Community members can also feel more connected to current service members and veterans through charitable activities like Fischer House and K9s for Veterans supply drives, Toys for Tots and Girl Scout cookie collections and blood drives.

Sometimes, Lorenzo and other museum supporters help celebrate a milestone in a local veteran’s life — connecting civilians to their neighbours who have served.

A drive-by 100th birthday party for a paratrooper who served in Normandy during World War II stands out to Lorenzo. “His kids could not stop telling us how we made his day,” Lorenzo says, adding that the veteran was “on cloud nine.”

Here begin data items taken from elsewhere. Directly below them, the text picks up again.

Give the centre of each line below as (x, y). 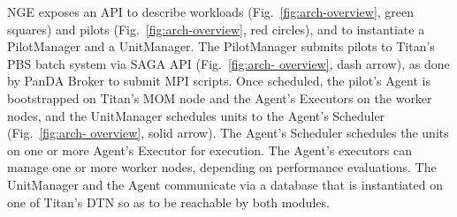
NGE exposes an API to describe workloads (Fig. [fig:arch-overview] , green (211, 11)
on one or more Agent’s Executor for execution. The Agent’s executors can (209, 150)
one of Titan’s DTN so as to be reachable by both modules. (168, 202)
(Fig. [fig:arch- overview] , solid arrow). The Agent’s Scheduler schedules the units (228, 133)
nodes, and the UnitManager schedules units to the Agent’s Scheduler (196, 115)
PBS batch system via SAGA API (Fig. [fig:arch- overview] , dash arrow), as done (228, 63)
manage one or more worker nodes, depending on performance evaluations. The (222, 167)
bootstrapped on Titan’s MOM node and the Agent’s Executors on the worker (220, 97)
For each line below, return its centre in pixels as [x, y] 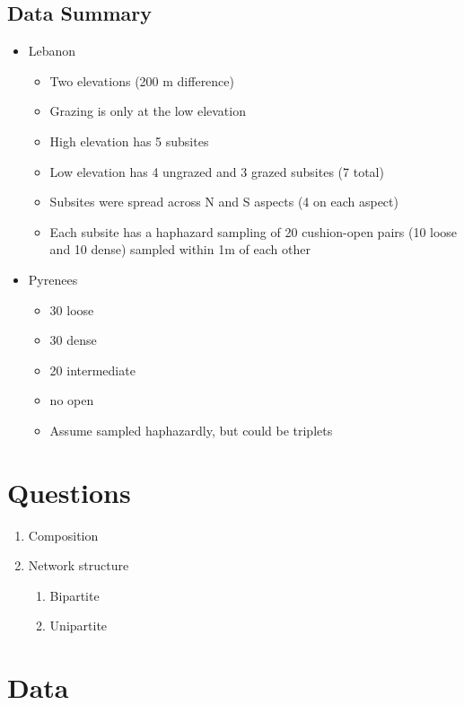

Lorenzo emphasized the importance of building relationships with each person he meets, whatever their background — something he learned while deployed in Afghanistan.

While his unit helped rebuild Afghanistan’s infrastructure to improve living standards, Lorenzo says many Afghans he met were eager to learn English. He discussed the importance of interpreters, who were the link between the American military and Afghan communities.

As some Afghans learned English to talk with Lorenzo, he learned some Dari and Pashto — Afghanistan’s official languages.

“It was more important to me to be able to greet somebody in their native language having been that I came from 7,500 miles away,” Lorenzo says.